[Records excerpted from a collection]
* * * *

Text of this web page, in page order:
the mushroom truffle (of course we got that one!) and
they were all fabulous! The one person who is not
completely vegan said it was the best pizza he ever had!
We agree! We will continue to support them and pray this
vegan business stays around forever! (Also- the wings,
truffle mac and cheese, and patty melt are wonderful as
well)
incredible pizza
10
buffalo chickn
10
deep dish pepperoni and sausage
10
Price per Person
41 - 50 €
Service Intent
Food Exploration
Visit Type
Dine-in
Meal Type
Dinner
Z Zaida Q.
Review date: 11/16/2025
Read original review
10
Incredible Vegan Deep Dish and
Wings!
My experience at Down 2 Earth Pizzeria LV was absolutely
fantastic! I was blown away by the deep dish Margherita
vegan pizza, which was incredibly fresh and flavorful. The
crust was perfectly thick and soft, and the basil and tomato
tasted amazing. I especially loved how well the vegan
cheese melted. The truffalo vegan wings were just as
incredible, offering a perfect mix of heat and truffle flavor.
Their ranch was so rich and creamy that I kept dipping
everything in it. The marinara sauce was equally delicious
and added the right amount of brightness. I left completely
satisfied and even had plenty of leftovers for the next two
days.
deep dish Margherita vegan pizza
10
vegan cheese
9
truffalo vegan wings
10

* * * *

→ What you should do:
Please copy each line of the entries in which the word "that" shows up.

→ Response to this exercise:
the mushroom truffle (of course we got that one!) and
Their ranch was so rich and creamy that I kept dipping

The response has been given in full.